This project is an 8-bit RISC CPU written in Verilog for Tiny Tapeout GF. The CPU is intentionally small and simple: it has no internal program ROM, so an external controller provides one 16-bit instruction at a time through the Tiny Tapeout input pins.
The design executes the instruction and returns either the instruction result or the current program counter on the 8-bit output bus.
Main building blocks:
The target clock configured for this project is 5 MHz.
The instruction bus is 16 bits wide and is split across ui_in and uio_in.
The bidirectional uio pins are used only as inputs.
| Tiny Tapeout signal | Direction | CPU signal |
|---|---|---|
ui_in[7:0] |
input | instruction[15:8] |
uio_in[7:0] |
input | instruction[7:0] |
uo_out[7:0] |
output | CPU result / PC output |
uio_out[7:0] |
output | Always 0 |
uio_oe[7:0] |
output | Always 0 |
clk |
input | system clock |
rst_n |
input | active-low reset |
ena |
input | Tiny Tapeout enable, unused internally |
To drive an instruction:
ui_in = instruction[15:8]
uio_in = instruction[7:0]
For example, instruction 0x1843 is driven as:
ui_in = 0x18
uio_in = 0x43
This means ui_in[0] carries instruction[8], and uio_in[0] carries
instruction[0].
The CPU alternates between two internal phases:
For normal use, keep each instruction stable for two clock cycles.
During the execute phase, uo_out shows the instruction result. On the next
clock edge, register, memory, and PC updates are committed. During the following
NOP / PC phase, uo_out shows the current program counter.
One instruction slot looks like this:
| Moment | External action / observation |
|---|---|
| Before clock edge 1 | Drive the 16-bit instruction and keep it stable |
| After clock edge 1 | uo_out shows the instruction result |
| Clock edge 2 | The register file, data memory, and PC update |
| After clock edge 2 | uo_out shows the updated PC |
Typical external-controller sequence:
rst_n = 0 for reset.rst_n = 1.{ui_in, uio_in}.uo_out.There are eight 8-bit general-purpose registers, r0 through r7.
After reset:
| Register | Value |
|---|---|
r0 |
0 |
r1 |
0 |
r2 |
0 |
r3 |
0 |
r4 |
0 |
r5 |
0 |
r6 |
0 |
r7 |
0 |
The data memory contains 16 bytes. Address calculations are 8-bit, but only the lower 4 address bits select the memory entry. In other words, data-memory addresses wrap modulo 16.
Example:
0x08, 0x18, and 0xF8 all access memory index 8
The program counter is 8 bits wide. Normal instructions increment the PC by 1. Taken branches update the PC using:
next_pc = pc + imm6
PC arithmetic wraps modulo 256.
This is a compact custom ISA for this Tiny Tapeout design, not a standard RISC-V-compatible encoding.

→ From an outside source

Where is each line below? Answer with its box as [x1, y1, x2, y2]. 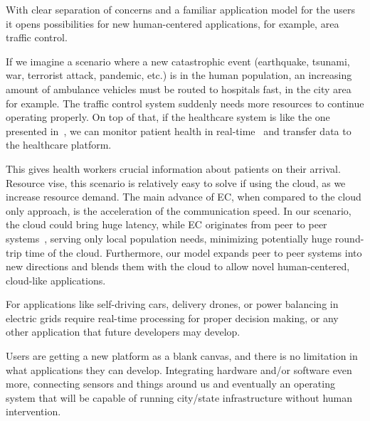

The opcode is always stored in instruction[15:12].
R-type instructions use two source registers, one destination register, and a 3-bit ALU function field.
| Bits | Field |
|---|---|
[15:12] |
opcode, always 0000 |
[11:9] |
destination register rd |
[8:6] |
source register rs1 |
[5:3] |
source register rs2 |
[2:0] |
ALU function funct3 |
Encoding formula:
instruction = (rd << 9) | (rs1 << 6) | (rs2 << 3) | funct3
Most non-R-type instructions use a source/base register and a 6-bit immediate.
| Bits | Field |
|---|---|
[15:12] |
opcode |
[11:9] |
destination register rd, or unused depending on instruction |
[8:6] |
source/base register rs1 |
[5:0] |
immediate imm6 |
Encoding formula:
instruction = (opcode << 12) | (rd << 9) | (rs1 << 6) | (imm6 & 0x3F)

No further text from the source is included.